Action item =>
Write out every line from the listing below where the string "managed" is found.

Available data =>
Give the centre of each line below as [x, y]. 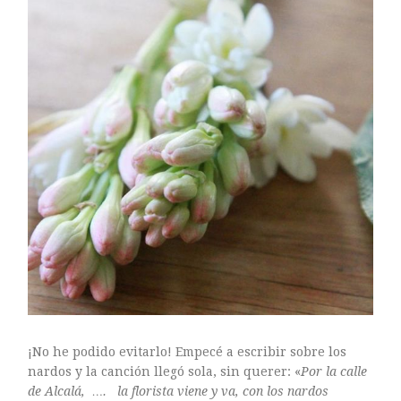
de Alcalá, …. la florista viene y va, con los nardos [179, 392]
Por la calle [334, 372]
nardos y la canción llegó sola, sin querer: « [165, 372]
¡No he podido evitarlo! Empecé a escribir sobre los [188, 352]
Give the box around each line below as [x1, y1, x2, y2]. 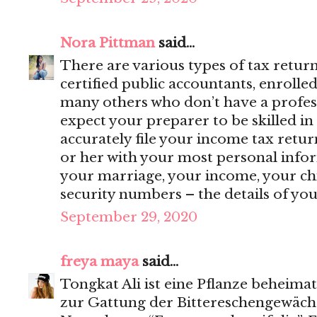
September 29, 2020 [60, 209, 197, 226]
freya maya [60, 253, 139, 270]
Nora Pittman [60, 35, 155, 52]
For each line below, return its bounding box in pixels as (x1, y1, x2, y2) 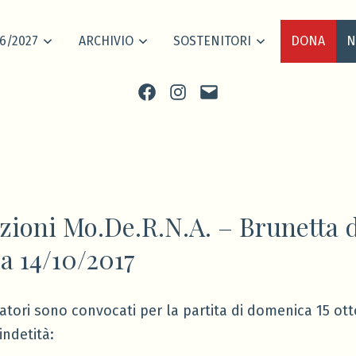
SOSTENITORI (173, 33, 251, 49)
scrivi (198, 81, 232, 99)
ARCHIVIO (78, 33, 133, 49)
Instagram (167, 81, 234, 99)
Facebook (135, 81, 199, 99)
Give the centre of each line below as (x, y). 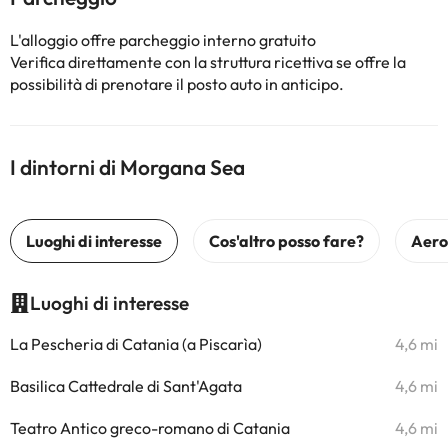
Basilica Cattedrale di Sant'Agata (126, 386)
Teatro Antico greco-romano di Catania (150, 428)
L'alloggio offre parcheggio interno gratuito (163, 40)
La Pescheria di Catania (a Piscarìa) (136, 344)
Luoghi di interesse (109, 303)
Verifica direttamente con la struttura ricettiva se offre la (208, 62)
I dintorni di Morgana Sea (127, 167)
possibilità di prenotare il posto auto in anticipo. (177, 84)
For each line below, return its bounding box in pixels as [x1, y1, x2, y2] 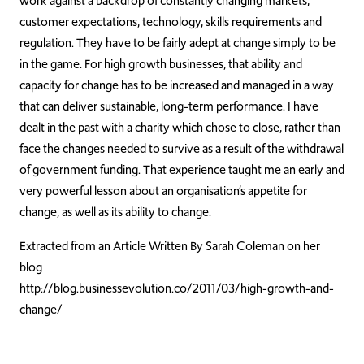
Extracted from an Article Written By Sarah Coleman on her [19, 237, 320, 255]
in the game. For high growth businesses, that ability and [19, 55, 302, 73]
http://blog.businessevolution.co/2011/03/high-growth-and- [19, 279, 334, 297]
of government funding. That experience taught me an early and [19, 161, 344, 179]
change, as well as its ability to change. [19, 203, 211, 221]
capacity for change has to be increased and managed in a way [19, 76, 334, 94]
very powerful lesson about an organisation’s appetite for [19, 182, 307, 200]
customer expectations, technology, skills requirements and [19, 13, 322, 31]
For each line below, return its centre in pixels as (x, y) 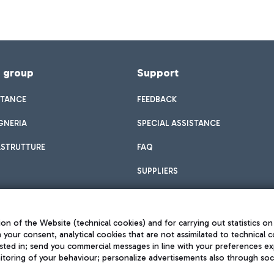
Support (158, 73)
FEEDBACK (157, 99)
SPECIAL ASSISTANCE (179, 123)
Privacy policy (130, 262)
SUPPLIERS (157, 171)
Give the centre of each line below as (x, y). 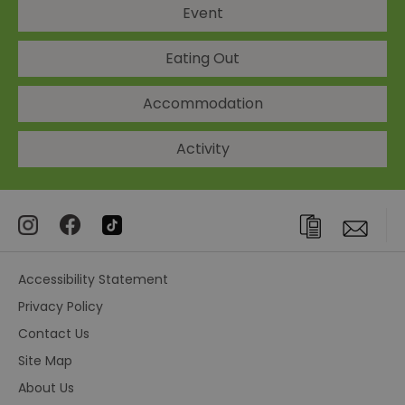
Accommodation (202, 103)
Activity (202, 148)
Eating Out (202, 58)
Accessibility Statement (93, 279)
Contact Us (54, 333)
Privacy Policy (61, 306)
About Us (46, 387)
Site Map (45, 360)
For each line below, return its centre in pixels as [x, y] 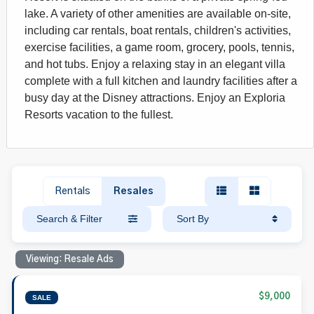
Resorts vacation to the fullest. [99, 114]
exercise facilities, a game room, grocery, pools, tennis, [159, 47]
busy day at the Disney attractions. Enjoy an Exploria [155, 97]
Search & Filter [70, 218]
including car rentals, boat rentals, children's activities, [158, 30]
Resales [133, 191]
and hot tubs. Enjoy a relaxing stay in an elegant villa [155, 64]
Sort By [192, 218]
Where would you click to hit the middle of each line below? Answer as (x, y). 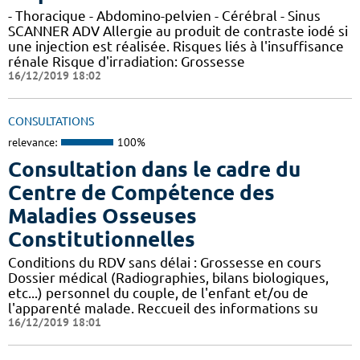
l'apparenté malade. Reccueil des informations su (163, 308)
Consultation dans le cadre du (154, 169)
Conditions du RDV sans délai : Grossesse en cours (165, 262)
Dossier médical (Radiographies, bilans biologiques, (168, 277)
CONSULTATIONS (51, 122)
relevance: (33, 143)
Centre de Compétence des (141, 192)
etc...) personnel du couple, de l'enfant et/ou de (158, 292)
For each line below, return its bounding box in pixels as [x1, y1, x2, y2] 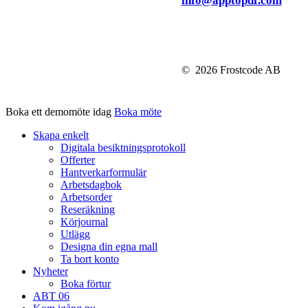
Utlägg [60, 228, 90, 240]
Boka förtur [60, 277, 111, 289]
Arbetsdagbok [60, 178, 122, 190]
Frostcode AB [217, 63, 280, 76]
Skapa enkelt [33, 129, 89, 141]
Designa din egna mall [60, 240, 157, 252]
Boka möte [114, 105, 162, 118]
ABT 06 [33, 289, 69, 302]
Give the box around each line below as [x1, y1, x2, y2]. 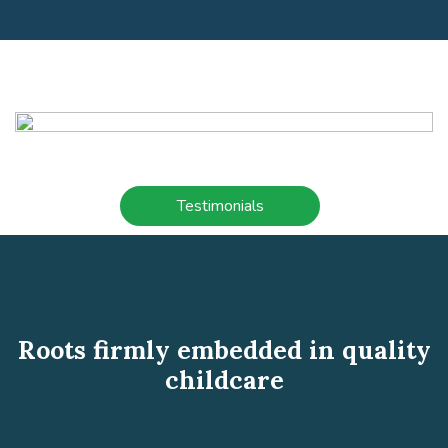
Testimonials [176, 195, 264, 218]
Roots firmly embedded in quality [17, 334, 431, 367]
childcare [164, 364, 284, 397]
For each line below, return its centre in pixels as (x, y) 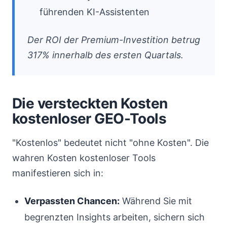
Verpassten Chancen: (72, 201)
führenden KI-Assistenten (94, 12)
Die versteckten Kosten (90, 103)
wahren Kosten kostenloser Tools (84, 158)
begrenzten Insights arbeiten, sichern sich (115, 217)
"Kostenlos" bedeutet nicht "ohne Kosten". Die (110, 143)
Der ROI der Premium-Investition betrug (114, 40)
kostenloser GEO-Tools (89, 119)
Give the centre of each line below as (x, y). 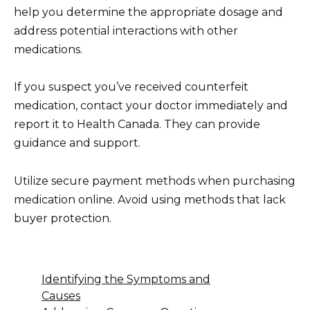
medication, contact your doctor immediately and (151, 106)
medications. (48, 50)
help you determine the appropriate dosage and (148, 12)
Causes (61, 295)
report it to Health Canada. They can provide (137, 125)
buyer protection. (63, 218)
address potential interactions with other (126, 31)
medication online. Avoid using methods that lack (150, 199)
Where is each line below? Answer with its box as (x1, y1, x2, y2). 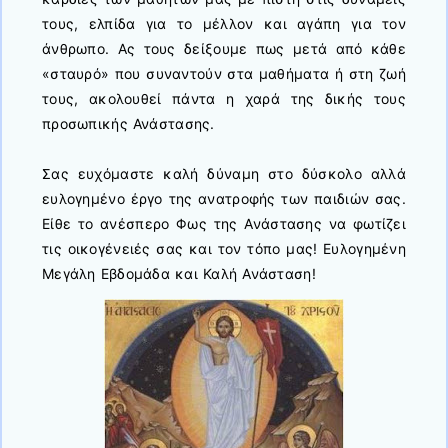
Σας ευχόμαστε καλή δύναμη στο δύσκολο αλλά (42, 165, 406, 183)
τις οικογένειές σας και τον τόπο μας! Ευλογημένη (42, 240, 406, 258)
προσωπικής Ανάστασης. (42, 115, 215, 133)
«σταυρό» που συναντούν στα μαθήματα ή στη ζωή (42, 65, 406, 83)
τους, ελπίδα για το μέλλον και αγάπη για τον (42, 15, 406, 33)
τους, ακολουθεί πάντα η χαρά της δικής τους (42, 90, 406, 108)
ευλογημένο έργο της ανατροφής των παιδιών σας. (42, 190, 406, 208)
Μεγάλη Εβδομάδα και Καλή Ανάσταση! (42, 265, 316, 283)
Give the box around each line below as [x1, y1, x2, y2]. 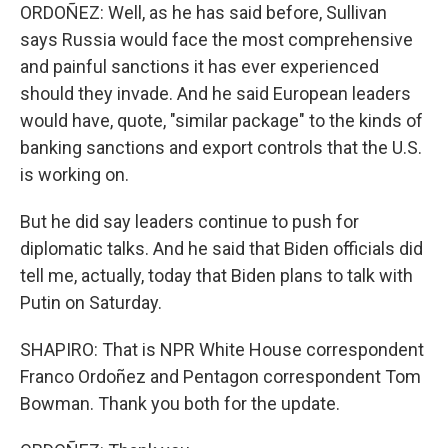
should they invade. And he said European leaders [20, 83, 411, 104]
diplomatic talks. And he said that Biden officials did [20, 238, 423, 259]
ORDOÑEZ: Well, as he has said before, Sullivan [20, 2, 387, 23]
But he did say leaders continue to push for [20, 211, 359, 232]
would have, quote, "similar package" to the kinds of [20, 110, 423, 131]
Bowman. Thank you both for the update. [20, 393, 340, 414]
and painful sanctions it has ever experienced [20, 56, 379, 77]
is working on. [20, 164, 129, 185]
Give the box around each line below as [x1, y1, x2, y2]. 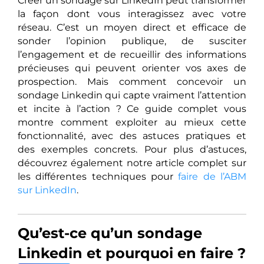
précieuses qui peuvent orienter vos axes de [18, 62, 246, 74]
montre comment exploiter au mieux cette [18, 117, 246, 128]
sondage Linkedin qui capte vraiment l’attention [18, 90, 246, 101]
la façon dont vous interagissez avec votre [18, 8, 246, 20]
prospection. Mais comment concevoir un [18, 76, 246, 88]
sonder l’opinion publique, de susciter [18, 35, 246, 47]
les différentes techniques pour [18, 171, 179, 183]
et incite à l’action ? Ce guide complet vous [18, 103, 246, 115]
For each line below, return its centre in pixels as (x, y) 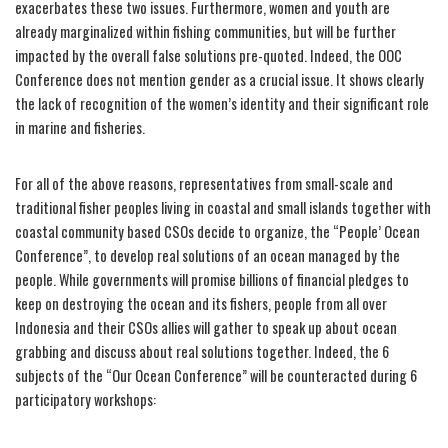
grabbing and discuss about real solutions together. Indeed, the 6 (202, 351)
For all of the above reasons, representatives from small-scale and (204, 183)
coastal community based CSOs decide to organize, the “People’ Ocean (217, 231)
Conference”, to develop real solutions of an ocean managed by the (207, 255)
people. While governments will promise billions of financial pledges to (212, 279)
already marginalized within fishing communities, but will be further (205, 31)
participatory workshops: (85, 399)
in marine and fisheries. (80, 127)
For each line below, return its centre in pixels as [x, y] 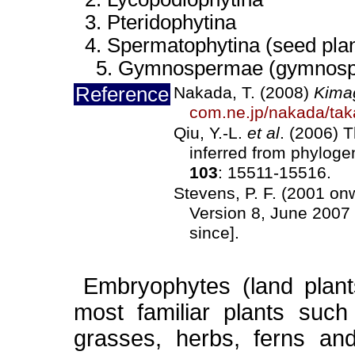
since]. [214, 233]
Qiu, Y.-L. [210, 133]
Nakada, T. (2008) [244, 93]
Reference [122, 94]
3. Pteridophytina [155, 22]

Exercise answer =>
capacity for change has to be increased and managed in a way [19, 76, 334, 94]
Conference”, to develop real solutions of an ocean managed by the (207, 255)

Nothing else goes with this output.